Mainstream news organizations, cowed by George W. Bush's
post-9/11 popularity, were quiescent as the president celebrated
his victory in the midterm elections and made plans for an
unpopular war. The Fox News Channel had triumphed in the world
of cable news, pugnaciously asserting Republican talking points
as though they were gospel, all the while claiming to be "fair
and balanced." Screeds charging the media with liberal bias,
such as Bernard Goldberg's Bias: A CBS Insider Exposes How
the Media Distorts the News (Regnery Publishing, 2001) and
Ann Coulter's Slander: Liberal Lies About the American Right
(Crown, 2002), rocketed up the bestseller charts.

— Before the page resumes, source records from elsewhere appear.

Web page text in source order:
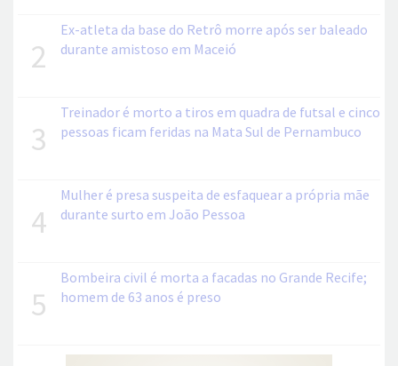
2
Ex-atleta da base do Retrô morre após ser baleado
durante amistoso em Maceió
3
Treinador é morto a tiros em quadra de futsal e cinco
pessoas ficam feridas na Mata Sul de Pernambuco
4
Mulher é presa suspeita de esfaquear a própria mãe
durante surto em João Pessoa
5
Bombeira civil é morta a facadas no Grande Recife;
homem de 63 anos é preso
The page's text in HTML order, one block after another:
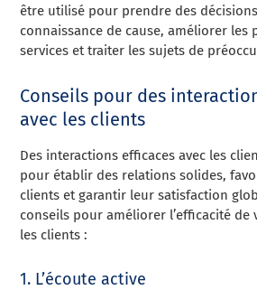
être utilisé pour prendre des
connaissance de cause, améliorer les
services et traiter les sujets de
Conseils pour des
avec les clients
Des interactions efficaces avec les
pour établir des relations solides,
clients et garantir leur satisfaction
conseils pour améliorer l’efficacité de
les clients :
1. L’écoute active
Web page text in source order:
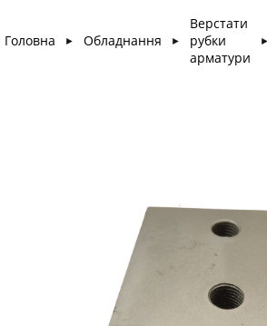
Головна ► Обладнання ►
Верстати
рубки
арматури
►
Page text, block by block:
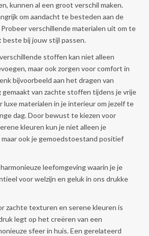
kunnen al een groot verschil maken.
om aandacht te besteden aan de
verschillende materialen uit om te
bij jouw stijl passen.
stoffen kan niet alleen
maar ook zorgen voor comfort in
bijvoorbeeld aan het dragen van
van zachte stoffen tijdens je vrije
luxe materialen in je interieur om jezelf te
dag. Door bewust te kiezen voor
kleuren kun je niet alleen je
ook je gemoedstoestand positief
leefomgeving waarin je je
voor welzijn en geluk in ons drukke
zachte texturen en serene kleuren is
legt op het creëren van een
sfeer in huis. Een gerelateerd
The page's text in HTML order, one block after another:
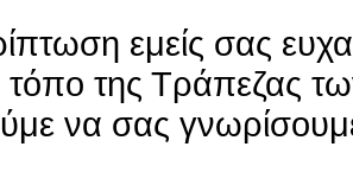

Then, on November 27, the media landscape shifted - imperceptibly
at first, but with a force that has since gathered momentum.
It was on that day that the New York Observer published an
interview with Al Gore in which the former vice-president
told the truth about the media and their ideological loyalties.

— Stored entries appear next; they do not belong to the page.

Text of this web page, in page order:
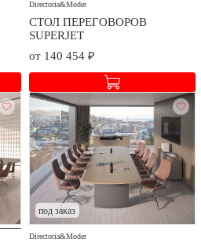
Directoria&Moder
СТОЛ ПЕРЕГОВОРОВ
SUPERJET
от 140 454 ₽
под заказ
Directoria&Moder
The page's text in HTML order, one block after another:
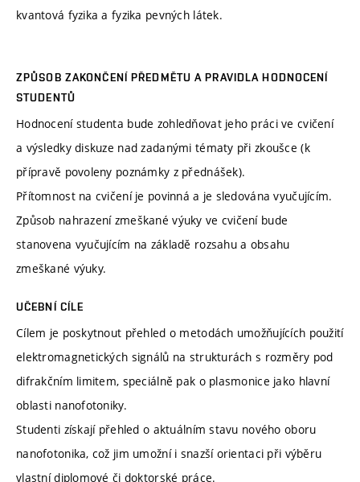
kvantová fyzika a fyzika pevných látek.
ZPŮSOB ZAKONČENÍ PŘEDMĚTU A PRAVIDLA HODNOCENÍ
STUDENTŮ
Hodnocení studenta bude zohledňovat jeho práci ve cvičení
a výsledky diskuze nad zadanými tématy při zkoušce (k
přípravě povoleny poznámky z přednášek).
Přítomnost na cvičení je povinná a je sledována vyučujícím.
Způsob nahrazení zmeškané výuky ve cvičení bude
stanovena vyučujícím na základě rozsahu a obsahu
zmeškané výuky.
UČEBNÍ CÍLE
Cílem je poskytnout přehled o metodách umožňujících použití
elektromagnetických signálů na strukturách s rozměry pod
difrakčním limitem, speciálně pak o plasmonice jako hlavní
oblasti nanofotoniky.
Studenti získají přehled o aktuálním stavu nového oboru
nanofotonika, což jim umožní i snazší orientaci při výběru
vlastní diplomové či doktorské práce.
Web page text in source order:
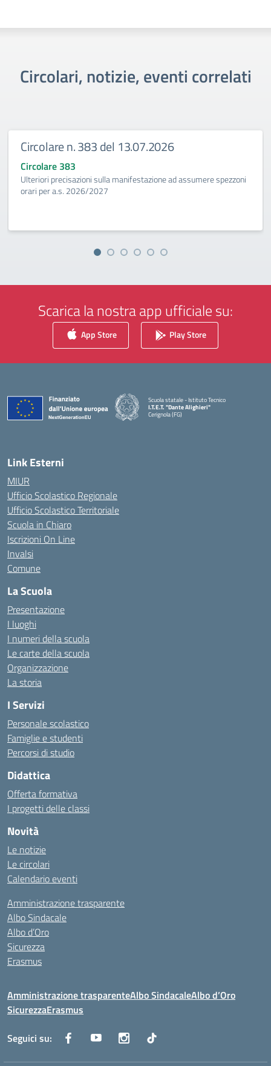
Circolari, notizie, eventi correlati
Circolare n. 383 del 13.07.2026
Circolare 383
Ulteriori precisazioni sulla manifestazione ad assumere spezzoni
orari per a.s. 2026/2027
Scarica la nostra app ufficiale su:
App Store Play Store
Scuola statale - Istituto Tecnico
I.T.E.T. "Dante Alighieri"
Cerignola (FG)
— Visita la pagina iniziale della scuola
Link Esterni
MIUR
Ufficio Scolastico Regionale
Ufficio Scolastico Territoriale
Scuola in Chiaro
Iscrizioni On Line
Invalsi
Comune
La Scuola
Presentazione
I luoghi
I numeri della scuola
Le carte della scuola
Organizzazione
La storia
I Servizi
Personale scolastico
Famiglie e studenti
Percorsi di studio
Didattica
Offerta formativa
I progetti delle classi
Novità
Le notizie
Le circolari
Calendario eventi
Amministrazione trasparente
Albo Sindacale
Albo d’Oro
Sicurezza
Erasmus
Amministrazione trasparenteAlbo SindacaleAlbo d’Oro
SicurezzaErasmus
Seguici su:

"The media is kind of weird these days on politics, and there
are some major institutional voices that are, truthfully speaking,
part and parcel of the Republican Party," Gore told the Observer,
citing Fox, the Washington Times, and Rush Limbaugh's radio
program. Gore described how conservative talking points come
to be accepted as fact: "Something will start at the Republican
National Committee, inside the building, and it will explode
the next day on the right-wing talk-show network and on Fox
News and in the newspapers that play this game, the Washington
Times and others. And then they'll create a little echo chamber,
and pretty soon they'll start baiting the mainstream media
for allegedly ignoring the story they've pushed into the Zeitgeist.
And pretty soon the mainstream media goes out and disingenuously
takes a so-called objective sampling, and lo and behold, these
RNC talking points are woven into the fabric of the Zeitgeist."
Want an example? Gore didn't mention it, but how about the
grotesquely exaggerated charges, amplified and repeated incessantly
on Fox, that Democratic senator Paul Wellstone's funeral had
turned into a Bush-bashing political rally? Despite credible
denials from those who were there, the conservative media
kept goosing it in the days before the election, driving up
turnout and in all likelihood throwing the Senate to the Republicans.
It wasn't immediately evident that Gore's remarks had changed
anything. But they had. Suddenly, a mainstream politician
was saying what left-leaning organizations such as Fairness
and Accuracy in Reporting and Web sites such as the Daily
Howler had been saying for years: that the whole notion of
liberal media bias was a crock. And that conservative media
outlets, though vastly outnumbered by the allegedly liberal
mainstream, pushed partisan arguments so relentlessly that
they had disproportionate influence on public discourse.
In short order, Gore's remarks gained traction. In December,
the cautiously liberal Washington Post columnist E.J. Dionne
- in a piece headlined the rightward press (a play on "The
Wayward Press," as the legendary mid-century press critic
A.J. Liebling's New Yorker column was called) - quoted Bill
Clinton as contrasting an "increasingly right-wing and bellicose
conservative press" with "an increasingly docile establishment
press."
That docility was never more apparent than when racist Senate
majority leader Trent Lott made a characteristically racist
remark. The mainstream media, disinclined to go after conservatives,
tried to give Lott a good leaving-alone - until they were
shamed into action by bloggers on both the right (Andrew Sullivan)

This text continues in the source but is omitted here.